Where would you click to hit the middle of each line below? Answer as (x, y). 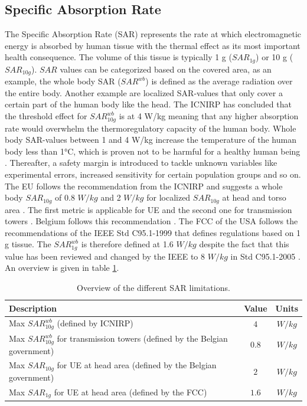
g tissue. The (28, 244)
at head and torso (254, 197)
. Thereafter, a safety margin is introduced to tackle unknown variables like (141, 163)
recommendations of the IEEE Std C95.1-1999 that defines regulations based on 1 (153, 232)
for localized (169, 197)
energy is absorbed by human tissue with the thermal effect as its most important (153, 45)
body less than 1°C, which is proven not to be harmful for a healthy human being (153, 151)
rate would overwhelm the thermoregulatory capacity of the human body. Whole (151, 128)
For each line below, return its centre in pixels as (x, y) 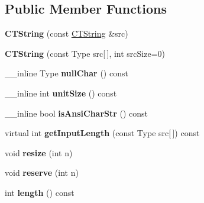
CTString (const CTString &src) (67, 33)
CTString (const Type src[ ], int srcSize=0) (85, 53)
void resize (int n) (39, 152)
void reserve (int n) (42, 173)
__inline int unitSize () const (61, 93)
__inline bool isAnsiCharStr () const (77, 113)
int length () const (40, 192)
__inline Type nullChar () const (67, 73)

──────────

> _Exercise objective_
Copy out exactly the lines between the line containing "at head and torso (254, 197)" and the end of the entries, including both, and leave the pictures behind.

> _Result of the task_
at head and torso (254, 197)
. Thereafter, a safety margin is introduced to tackle unknown variables like (141, 163)
recommendations of the IEEE Std C95.1-1999 that defines regulations based on 1 (153, 232)
for localized (169, 197)
energy is absorbed by human tissue with the thermal effect as its most important (153, 45)
body less than 1°C, which is proven not to be harmful for a healthy human being (153, 151)
rate would overwhelm the thermoregulatory capacity of the human body. Whole (151, 128)
For each line below, return its centre in pixels as (x, y) 
CTString (const CTString &src) (67, 33)
CTString (const Type src[ ], int srcSize=0) (85, 53)
void resize (int n) (39, 152)
void reserve (int n) (42, 173)
__inline int unitSize () const (61, 93)
__inline bool isAnsiCharStr () const (77, 113)
int length () const (40, 192)
__inline Type nullChar () const (67, 73)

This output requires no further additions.